Here is an approach with `lpSolveAPI`

:

```
dat <- data.frame(
mon=rep(c("Jan", "Feb", "Mar", "Apr", "May", "Jun", "Jul", "Aug", "Sep", "Oct", "Nov", "Dec"),2),
region="r1",
type=c(rep("1", 12), rep("2", 12)),
physicsmin=1,
mathsmin=1,
allsub=c(9, 11, 9, 13, 8, 17, 7, 9, 11, 11, 11, 10, 13,13,11,11,10,13,10,12,8,9,5,7),
stringsAsFactors=FALSE
)
dat
capdat <- data.frame(
mon=c("Jan", "Feb", "Mar", "Apr", "May", "Jun", "Jul", "Aug", "Sep", "Oct", "Nov", "Dec"),
region="r1",
physicscap=c(9,7,13,11,10,15,7,9,7,17,6,8),
mathscap=c(13,17,7,13,8,15,10,12,12,3,10,9),
stringsAsFactors=FALSE
)
capdat
```

Now for each month/region combination an optimization problem is to be solved.

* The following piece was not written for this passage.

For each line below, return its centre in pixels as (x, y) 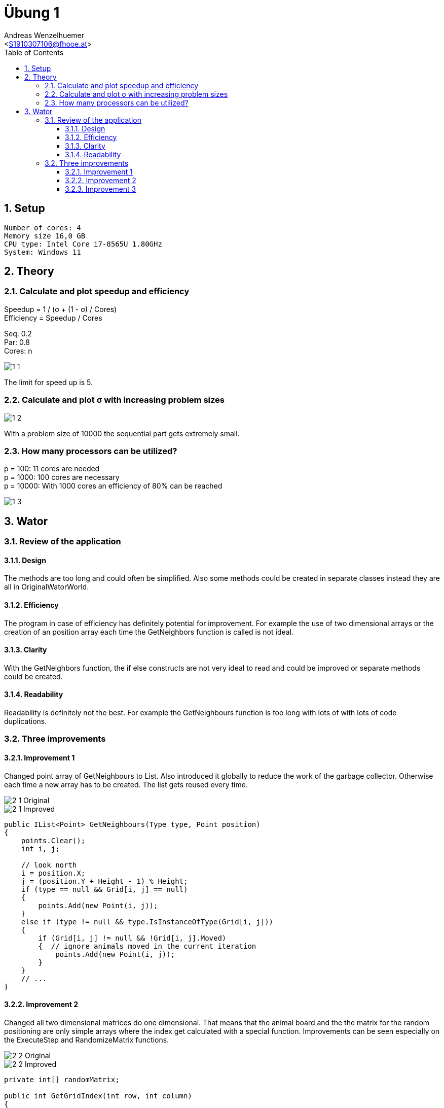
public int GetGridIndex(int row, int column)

That is why we wrap the calculation in a function:

```
library(lpSolveAPI)
ntypes <- length(unique(dat[,"type"])) # number of types
typemap <- setNames(seq.int(ntypes), unique(dat[,"type"])) # map typename to 1,...,ntypes
solve_one <- function(subdat, capdat) {
# create object
lprec <- make.lp(0, ncol=2*ntypes) # for each type, two decision variables
# By convention, we assume that the first ntypes variables are physics for type 1, ..., ntypes
# and the second ntypes variables are maths
# add objective and type
set.objfn(lprec, obj=c(rep(100, ntypes), rep(65, ntypes)))
set.type(lprec, columns=seq.int(2*ntypes), type="integer") # no reals
# add capacity constraints
idx <- which(capdat[,"mon"]==subdat[1,"mon"] & capdat[,"region"]==subdat[1,"region"]) # lookup the right cap
add.constraint(lprec, rep(1, ntypes), type="<=", rhs=capdat[idx,"physicscap"], indices=seq.int(ntypes))
add.constraint(lprec, rep(1, ntypes), type="<=", rhs=capdat[idx,"mathscap"], indices=seq.int(ntypes+1, 2*ntypes))
# add allsub equality constraints and minimum constraints
for (typ in subdat[,"type"]) {
add.constraint(lprec, c(1,1), type="=", rhs=subdat[typemap[typ], "allsub"], indices=c(typemap[typ], ntypes+typemap[typ]))
add.constraint(lprec, 1, type=">=", rhs=subdat[typemap[typ],"physicsmin"], indices=typemap[typ])
add.constraint(lprec, 1, type=">=", rhs=subdat[typemap[typ],"mathsmin"], indices=ntypes+typemap[typ])
}
# solution data.frame
ans <- subdat[, c("mon", "region", "type")]
# solve
if(solve(lprec)==0) {
sol <- get.variables(lprec)
for (i in seq.int(nrow(subdat))) {
ans[i, "physics"] <- sol[typemap[subdat[i,"type"]]]
ans[i, "maths"] <- sol[typemap[subdat[i,"type"]]+ntypes]
}
} else ans[,c("physics", "maths")] <- NA # no solution found
return(ans)
}
```

Now we apply the function to each subdataset which includes all types for each month/region combination. We use a split/apply/combine approach here:

```
sp <- split(dat, list(dat[,"mon"], dat[,"region"]))
results <- lapply(sp, solve_one, capdat=capdat)
results <- do.call(rbind, results)
rownames(results) <- NULL
results
```

The code does not assume that for each month/region combination all types are present (some types may be omitted), however the solution will be wrong if there are several entries present for the same month/region/type combination. (the code would need to be adapted for this).